__Task instructions__: Lines with the word "nodes" are the answer; copy each of them from the data below.

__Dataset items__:
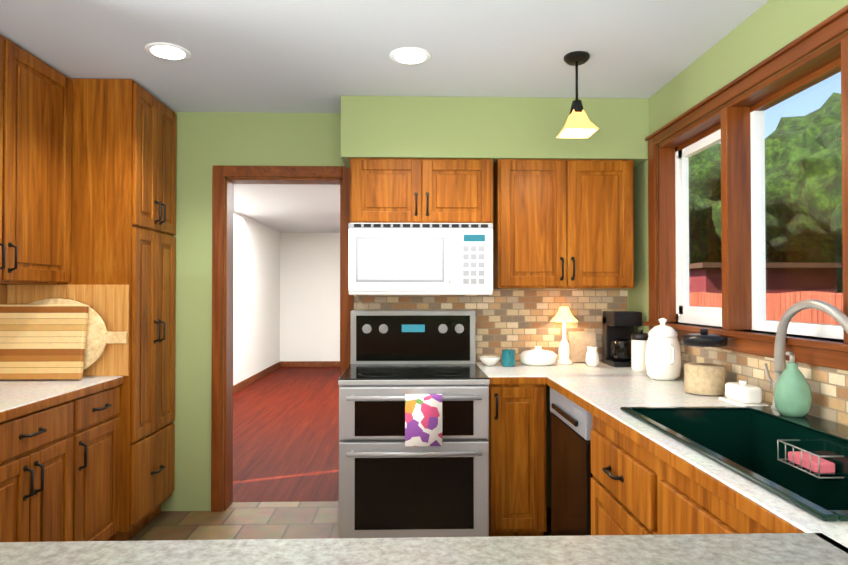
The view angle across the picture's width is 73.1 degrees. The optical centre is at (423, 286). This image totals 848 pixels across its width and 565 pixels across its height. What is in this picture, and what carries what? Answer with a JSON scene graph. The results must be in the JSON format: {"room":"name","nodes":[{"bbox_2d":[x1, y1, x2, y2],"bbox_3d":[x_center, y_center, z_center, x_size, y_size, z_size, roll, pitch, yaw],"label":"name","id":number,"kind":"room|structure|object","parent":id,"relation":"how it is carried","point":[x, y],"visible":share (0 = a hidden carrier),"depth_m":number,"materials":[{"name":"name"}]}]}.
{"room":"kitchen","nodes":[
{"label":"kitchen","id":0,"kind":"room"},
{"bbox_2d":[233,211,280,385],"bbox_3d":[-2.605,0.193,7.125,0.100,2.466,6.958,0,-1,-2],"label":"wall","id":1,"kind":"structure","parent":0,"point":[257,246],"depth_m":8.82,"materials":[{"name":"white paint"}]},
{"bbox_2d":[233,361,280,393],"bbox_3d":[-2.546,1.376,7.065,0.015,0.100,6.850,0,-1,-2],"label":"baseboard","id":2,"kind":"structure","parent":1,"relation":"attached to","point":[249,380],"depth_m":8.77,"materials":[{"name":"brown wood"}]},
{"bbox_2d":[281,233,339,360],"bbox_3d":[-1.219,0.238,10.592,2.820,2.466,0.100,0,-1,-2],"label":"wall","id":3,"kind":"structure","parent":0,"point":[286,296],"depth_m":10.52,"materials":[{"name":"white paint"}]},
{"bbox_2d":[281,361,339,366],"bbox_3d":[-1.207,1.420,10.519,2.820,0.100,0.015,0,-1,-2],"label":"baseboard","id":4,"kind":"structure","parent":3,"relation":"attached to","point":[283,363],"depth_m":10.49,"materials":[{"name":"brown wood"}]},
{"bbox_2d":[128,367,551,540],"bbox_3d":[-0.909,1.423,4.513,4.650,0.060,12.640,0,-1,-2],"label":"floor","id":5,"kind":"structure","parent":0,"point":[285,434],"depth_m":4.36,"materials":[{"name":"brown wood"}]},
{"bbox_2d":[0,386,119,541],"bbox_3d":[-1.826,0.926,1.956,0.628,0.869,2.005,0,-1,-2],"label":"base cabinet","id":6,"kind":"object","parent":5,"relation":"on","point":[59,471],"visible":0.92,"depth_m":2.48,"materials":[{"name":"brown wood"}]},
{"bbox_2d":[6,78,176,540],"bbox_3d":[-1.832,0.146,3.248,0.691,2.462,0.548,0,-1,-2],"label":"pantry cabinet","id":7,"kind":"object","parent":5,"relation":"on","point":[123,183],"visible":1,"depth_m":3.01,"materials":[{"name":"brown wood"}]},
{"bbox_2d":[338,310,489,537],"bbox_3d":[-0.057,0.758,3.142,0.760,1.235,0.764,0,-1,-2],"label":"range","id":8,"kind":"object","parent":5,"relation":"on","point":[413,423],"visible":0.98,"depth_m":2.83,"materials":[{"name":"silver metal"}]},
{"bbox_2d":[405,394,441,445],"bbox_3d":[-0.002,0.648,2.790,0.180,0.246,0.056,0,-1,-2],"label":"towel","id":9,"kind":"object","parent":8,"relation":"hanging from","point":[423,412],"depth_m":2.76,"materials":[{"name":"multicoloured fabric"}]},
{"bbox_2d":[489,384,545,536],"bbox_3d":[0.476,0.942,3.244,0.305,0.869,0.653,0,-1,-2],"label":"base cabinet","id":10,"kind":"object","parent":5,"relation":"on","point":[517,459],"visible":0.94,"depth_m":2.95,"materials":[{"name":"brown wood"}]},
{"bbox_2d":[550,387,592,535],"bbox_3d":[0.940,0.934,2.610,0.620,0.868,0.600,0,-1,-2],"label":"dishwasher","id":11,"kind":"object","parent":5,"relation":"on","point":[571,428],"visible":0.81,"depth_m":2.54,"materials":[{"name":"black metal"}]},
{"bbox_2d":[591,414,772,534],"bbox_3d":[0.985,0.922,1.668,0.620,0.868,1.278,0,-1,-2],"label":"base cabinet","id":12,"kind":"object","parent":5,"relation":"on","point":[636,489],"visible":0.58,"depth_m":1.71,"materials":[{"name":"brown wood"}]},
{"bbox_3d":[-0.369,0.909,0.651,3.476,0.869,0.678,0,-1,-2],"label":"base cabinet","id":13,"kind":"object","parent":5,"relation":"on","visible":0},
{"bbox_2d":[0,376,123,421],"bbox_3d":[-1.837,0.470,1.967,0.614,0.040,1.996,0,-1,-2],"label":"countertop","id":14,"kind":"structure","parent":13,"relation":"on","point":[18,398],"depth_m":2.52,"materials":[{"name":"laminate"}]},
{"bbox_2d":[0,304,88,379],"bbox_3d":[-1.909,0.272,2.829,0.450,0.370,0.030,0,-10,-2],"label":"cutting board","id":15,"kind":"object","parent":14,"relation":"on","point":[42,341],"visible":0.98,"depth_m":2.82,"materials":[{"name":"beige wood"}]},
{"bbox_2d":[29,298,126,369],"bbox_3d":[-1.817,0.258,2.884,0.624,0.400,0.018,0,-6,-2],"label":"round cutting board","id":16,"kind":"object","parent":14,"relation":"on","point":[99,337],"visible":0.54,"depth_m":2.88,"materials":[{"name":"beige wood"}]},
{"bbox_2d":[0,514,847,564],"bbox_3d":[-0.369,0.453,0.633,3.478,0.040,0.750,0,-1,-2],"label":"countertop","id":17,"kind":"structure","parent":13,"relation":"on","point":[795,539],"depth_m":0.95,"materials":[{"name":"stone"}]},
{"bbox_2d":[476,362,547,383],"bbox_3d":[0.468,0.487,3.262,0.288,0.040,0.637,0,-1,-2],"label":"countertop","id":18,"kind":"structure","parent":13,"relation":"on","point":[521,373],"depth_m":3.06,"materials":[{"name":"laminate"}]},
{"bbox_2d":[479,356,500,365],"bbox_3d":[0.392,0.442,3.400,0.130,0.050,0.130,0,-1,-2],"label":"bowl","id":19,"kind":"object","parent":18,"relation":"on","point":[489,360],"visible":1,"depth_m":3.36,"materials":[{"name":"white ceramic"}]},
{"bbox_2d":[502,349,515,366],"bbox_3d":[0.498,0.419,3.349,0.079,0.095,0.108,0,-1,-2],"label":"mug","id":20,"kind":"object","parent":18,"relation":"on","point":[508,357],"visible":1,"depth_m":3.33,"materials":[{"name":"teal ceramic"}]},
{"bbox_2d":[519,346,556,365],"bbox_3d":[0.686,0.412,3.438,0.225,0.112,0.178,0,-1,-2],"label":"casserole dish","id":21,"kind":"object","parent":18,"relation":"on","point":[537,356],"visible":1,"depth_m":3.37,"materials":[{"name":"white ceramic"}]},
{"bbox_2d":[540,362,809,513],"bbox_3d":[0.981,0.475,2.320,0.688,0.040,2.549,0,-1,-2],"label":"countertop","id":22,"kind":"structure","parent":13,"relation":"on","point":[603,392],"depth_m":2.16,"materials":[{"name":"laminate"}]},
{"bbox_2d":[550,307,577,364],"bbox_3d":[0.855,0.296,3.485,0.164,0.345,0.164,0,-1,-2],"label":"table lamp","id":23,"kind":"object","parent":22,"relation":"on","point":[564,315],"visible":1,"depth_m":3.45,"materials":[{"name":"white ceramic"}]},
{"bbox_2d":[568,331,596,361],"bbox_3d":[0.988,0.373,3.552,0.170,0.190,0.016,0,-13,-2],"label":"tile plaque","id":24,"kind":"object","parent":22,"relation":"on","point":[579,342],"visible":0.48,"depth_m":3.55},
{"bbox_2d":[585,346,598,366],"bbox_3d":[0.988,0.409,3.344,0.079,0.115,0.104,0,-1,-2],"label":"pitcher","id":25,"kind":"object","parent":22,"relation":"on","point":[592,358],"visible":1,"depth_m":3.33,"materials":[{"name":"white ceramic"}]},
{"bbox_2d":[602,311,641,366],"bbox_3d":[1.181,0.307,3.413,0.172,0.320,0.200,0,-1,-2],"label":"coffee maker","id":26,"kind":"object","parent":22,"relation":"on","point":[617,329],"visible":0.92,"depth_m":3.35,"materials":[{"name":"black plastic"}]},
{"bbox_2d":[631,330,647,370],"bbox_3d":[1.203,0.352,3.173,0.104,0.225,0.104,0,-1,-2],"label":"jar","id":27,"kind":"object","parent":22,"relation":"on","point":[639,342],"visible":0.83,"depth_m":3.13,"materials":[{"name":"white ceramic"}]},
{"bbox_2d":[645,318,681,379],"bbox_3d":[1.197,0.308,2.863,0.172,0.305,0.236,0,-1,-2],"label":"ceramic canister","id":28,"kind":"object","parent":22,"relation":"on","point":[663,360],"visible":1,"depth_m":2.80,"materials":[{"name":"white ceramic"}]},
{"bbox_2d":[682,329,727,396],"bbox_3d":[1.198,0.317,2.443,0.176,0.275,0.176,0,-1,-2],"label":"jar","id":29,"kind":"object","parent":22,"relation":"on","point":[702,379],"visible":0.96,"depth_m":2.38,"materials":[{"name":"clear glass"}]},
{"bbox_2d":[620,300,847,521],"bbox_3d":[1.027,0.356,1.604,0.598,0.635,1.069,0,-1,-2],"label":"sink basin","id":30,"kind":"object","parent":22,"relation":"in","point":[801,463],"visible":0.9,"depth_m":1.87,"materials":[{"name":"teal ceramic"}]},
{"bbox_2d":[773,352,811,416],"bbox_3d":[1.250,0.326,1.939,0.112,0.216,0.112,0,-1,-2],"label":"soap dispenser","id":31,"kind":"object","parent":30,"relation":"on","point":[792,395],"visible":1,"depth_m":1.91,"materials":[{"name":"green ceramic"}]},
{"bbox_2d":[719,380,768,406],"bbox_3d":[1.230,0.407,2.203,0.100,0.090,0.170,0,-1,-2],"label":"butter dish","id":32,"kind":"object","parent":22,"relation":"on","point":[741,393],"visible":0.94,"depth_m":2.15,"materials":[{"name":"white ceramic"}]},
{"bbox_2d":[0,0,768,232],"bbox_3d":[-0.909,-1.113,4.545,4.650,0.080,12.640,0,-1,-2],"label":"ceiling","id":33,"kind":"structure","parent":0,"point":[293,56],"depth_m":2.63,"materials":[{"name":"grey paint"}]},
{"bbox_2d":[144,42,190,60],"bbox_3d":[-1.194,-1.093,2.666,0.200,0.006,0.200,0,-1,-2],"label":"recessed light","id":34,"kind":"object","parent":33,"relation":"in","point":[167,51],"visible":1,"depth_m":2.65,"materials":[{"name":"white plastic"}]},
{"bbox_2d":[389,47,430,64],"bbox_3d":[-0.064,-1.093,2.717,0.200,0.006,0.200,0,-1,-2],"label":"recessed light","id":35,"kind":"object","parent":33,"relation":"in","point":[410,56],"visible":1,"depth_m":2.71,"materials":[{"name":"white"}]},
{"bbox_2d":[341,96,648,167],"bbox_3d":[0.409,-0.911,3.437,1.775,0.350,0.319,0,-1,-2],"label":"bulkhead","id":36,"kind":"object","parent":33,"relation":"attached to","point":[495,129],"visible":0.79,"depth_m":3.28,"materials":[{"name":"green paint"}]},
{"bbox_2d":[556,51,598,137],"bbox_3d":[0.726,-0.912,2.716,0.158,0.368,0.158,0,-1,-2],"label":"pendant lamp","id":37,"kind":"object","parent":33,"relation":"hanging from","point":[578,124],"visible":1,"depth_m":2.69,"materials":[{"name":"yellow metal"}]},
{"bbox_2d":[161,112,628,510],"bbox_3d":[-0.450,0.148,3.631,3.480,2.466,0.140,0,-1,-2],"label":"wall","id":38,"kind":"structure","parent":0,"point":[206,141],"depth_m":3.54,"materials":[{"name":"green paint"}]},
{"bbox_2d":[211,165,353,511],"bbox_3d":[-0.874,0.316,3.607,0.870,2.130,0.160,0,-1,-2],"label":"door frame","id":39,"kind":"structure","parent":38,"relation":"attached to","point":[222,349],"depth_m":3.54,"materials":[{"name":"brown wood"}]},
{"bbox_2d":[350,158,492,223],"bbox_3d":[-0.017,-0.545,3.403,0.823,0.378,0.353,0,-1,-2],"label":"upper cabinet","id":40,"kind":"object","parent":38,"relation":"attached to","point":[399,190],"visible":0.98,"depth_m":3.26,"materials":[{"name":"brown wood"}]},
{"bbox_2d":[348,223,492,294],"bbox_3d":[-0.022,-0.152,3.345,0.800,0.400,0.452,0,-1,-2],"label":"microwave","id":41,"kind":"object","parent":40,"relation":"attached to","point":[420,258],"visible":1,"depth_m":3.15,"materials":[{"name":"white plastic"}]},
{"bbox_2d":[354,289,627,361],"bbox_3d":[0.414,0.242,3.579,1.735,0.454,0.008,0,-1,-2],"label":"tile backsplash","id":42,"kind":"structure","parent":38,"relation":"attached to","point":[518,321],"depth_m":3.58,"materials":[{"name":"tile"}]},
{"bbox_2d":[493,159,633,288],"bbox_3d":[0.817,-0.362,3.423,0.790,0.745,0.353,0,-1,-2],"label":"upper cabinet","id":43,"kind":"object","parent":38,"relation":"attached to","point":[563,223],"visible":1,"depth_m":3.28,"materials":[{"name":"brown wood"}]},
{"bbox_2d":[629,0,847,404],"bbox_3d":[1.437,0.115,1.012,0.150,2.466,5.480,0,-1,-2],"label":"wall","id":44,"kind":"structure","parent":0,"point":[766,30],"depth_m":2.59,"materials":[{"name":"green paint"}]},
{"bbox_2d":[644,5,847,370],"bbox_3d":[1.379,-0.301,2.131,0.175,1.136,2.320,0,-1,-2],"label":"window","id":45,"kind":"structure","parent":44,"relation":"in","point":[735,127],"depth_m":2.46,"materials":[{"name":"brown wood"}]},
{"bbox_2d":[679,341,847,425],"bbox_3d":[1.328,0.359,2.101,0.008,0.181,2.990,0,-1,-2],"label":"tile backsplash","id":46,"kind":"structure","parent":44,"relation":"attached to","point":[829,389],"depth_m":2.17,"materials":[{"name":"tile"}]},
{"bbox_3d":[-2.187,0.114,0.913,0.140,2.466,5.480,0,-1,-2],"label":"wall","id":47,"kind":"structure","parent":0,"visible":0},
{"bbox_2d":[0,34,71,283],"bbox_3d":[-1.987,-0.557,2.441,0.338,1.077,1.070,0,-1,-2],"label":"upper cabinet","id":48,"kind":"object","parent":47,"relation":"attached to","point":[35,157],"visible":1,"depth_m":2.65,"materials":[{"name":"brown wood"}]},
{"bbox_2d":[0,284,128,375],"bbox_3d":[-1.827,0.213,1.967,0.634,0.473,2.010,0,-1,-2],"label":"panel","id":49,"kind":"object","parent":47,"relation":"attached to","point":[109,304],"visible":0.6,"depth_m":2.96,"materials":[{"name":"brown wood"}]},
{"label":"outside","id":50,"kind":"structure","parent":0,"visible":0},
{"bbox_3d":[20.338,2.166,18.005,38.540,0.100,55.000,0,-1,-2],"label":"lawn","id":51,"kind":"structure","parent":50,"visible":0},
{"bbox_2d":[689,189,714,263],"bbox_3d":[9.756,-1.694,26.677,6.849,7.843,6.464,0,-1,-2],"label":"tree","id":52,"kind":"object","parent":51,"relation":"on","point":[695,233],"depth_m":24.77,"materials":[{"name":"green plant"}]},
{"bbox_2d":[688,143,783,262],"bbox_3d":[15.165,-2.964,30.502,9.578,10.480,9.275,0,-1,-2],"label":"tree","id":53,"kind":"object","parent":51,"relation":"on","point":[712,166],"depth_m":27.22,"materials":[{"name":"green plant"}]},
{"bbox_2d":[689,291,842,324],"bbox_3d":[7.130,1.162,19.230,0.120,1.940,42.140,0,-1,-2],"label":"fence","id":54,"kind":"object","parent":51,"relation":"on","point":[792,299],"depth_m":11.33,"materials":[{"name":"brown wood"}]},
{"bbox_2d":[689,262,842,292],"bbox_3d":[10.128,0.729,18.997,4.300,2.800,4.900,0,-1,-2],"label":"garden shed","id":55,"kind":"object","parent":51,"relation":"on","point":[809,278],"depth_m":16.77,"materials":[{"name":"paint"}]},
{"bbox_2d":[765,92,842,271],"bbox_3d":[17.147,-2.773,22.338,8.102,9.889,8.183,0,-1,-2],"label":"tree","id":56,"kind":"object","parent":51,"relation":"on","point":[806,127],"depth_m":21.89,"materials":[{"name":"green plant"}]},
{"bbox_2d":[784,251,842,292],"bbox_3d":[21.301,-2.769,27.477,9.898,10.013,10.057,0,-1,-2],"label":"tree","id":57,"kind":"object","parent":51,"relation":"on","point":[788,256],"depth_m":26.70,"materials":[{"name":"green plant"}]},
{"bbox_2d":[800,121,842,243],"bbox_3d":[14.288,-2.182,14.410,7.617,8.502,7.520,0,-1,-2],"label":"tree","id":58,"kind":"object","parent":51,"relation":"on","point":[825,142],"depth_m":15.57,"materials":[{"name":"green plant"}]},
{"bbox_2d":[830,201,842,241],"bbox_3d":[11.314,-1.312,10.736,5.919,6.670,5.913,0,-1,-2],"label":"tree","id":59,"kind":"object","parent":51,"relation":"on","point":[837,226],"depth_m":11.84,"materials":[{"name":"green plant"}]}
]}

__Answer section__:
The view angle across the picture's width is 73.1 degrees. The optical centre is at (423, 286). This image totals 848 pixels across its width and 565 pixels across its height. What is in this picture, and what carries what? Answer with a JSON scene graph. The results must be in the JSON format: {"room":"name","nodes":[{"bbox_2d":[x1, y1, x2, y2],"bbox_3d":[x_center, y_center, z_center, x_size, y_size, z_size, roll, pitch, yaw],"label":"name","id":number,"kind":"room|structure|object","parent":id,"relation":"how it is carried","point":[x, y],"visible":share (0 = a hidden carrier),"depth_m":number,"materials":[{"name":"name"}]}]}.
{"room":"kitchen","nodes":[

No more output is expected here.